Everything from the line holding "Tyre Maintenance" through the last line of the listing needs to be repeated exactly, with no other lines.

-- Opening Marker --

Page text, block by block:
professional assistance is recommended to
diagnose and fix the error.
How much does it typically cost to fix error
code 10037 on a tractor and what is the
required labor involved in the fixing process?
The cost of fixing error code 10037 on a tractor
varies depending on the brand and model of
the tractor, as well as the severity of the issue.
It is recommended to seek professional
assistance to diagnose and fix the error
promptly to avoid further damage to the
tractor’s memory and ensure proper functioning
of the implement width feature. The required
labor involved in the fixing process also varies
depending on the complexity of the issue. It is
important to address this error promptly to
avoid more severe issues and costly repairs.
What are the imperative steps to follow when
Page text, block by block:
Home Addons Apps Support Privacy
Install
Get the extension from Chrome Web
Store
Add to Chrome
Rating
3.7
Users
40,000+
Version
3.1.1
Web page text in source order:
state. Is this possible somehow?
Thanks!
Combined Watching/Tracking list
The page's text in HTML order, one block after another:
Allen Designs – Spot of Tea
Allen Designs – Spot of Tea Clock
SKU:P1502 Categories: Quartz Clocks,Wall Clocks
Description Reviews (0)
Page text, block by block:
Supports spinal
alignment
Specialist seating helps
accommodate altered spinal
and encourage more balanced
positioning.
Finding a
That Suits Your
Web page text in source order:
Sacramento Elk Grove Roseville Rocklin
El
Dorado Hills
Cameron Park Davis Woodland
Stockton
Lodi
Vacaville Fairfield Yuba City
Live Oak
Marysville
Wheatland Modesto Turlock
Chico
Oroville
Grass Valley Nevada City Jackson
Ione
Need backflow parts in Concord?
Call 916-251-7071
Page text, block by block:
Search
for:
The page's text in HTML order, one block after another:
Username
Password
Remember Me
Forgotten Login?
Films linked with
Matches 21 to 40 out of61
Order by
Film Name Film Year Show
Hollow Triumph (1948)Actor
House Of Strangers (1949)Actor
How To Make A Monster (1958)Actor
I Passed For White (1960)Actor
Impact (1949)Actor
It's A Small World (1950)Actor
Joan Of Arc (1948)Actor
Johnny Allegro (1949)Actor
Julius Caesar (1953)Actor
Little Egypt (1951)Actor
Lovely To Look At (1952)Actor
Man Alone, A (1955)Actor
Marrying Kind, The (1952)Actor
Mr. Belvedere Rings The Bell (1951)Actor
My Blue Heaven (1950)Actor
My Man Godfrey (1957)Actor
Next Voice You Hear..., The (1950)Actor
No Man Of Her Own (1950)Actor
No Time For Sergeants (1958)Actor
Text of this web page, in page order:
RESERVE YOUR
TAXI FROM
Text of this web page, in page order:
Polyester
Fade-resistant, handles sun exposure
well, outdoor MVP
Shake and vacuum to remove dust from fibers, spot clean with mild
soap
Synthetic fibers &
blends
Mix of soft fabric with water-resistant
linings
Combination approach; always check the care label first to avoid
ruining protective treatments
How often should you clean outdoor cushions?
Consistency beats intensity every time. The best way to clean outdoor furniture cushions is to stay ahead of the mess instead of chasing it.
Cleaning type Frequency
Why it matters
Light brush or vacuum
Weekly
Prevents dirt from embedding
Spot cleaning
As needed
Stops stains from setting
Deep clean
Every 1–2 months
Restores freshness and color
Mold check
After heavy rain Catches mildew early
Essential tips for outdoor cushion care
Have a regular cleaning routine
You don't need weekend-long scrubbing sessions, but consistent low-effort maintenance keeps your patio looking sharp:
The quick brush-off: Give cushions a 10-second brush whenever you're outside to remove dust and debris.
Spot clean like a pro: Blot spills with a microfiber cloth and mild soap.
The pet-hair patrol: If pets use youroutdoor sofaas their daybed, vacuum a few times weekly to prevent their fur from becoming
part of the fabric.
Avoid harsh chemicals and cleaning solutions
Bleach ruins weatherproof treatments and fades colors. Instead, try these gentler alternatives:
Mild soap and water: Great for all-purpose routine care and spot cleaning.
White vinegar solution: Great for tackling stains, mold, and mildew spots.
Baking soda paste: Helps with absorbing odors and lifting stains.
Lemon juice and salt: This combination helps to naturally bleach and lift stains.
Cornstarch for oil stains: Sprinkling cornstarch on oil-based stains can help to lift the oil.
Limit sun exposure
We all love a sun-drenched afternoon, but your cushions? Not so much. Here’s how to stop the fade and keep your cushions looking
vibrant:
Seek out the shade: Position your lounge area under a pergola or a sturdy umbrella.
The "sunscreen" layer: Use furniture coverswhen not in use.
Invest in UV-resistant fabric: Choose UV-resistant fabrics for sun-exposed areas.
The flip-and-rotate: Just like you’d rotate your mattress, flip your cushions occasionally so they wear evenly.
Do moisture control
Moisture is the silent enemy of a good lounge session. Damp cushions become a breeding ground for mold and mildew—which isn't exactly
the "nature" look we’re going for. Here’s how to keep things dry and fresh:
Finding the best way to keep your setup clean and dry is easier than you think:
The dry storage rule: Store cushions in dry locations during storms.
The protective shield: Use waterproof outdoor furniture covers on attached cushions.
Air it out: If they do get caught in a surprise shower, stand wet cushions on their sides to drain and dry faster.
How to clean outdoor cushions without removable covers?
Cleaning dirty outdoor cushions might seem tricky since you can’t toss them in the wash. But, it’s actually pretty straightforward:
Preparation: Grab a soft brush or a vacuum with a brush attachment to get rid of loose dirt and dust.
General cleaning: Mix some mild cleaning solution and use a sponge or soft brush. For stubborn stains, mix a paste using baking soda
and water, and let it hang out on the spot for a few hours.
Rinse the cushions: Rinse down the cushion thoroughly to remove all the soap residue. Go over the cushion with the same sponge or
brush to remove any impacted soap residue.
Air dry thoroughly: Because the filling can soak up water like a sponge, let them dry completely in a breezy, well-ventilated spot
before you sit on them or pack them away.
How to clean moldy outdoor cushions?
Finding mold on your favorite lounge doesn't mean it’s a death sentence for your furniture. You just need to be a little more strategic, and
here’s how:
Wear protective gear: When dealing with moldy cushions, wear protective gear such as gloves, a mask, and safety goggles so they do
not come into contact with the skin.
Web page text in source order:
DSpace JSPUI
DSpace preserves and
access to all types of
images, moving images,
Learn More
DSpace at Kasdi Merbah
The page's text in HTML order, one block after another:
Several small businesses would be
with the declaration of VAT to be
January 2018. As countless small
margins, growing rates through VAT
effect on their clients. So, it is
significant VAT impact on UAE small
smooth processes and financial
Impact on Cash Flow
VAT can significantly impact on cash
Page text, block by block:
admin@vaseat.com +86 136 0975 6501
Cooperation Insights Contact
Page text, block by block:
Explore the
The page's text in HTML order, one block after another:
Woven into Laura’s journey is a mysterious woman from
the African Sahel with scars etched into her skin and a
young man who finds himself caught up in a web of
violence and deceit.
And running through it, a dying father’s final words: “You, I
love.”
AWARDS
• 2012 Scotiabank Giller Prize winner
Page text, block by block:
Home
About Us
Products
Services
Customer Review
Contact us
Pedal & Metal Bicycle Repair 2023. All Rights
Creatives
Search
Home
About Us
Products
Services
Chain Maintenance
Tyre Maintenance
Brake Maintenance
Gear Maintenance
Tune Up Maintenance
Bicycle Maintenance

-- Closing Marker --

*Reply to the task:*
Tyre Maintenance
Brake Maintenance
Gear Maintenance
Tune Up Maintenance
Bicycle Maintenance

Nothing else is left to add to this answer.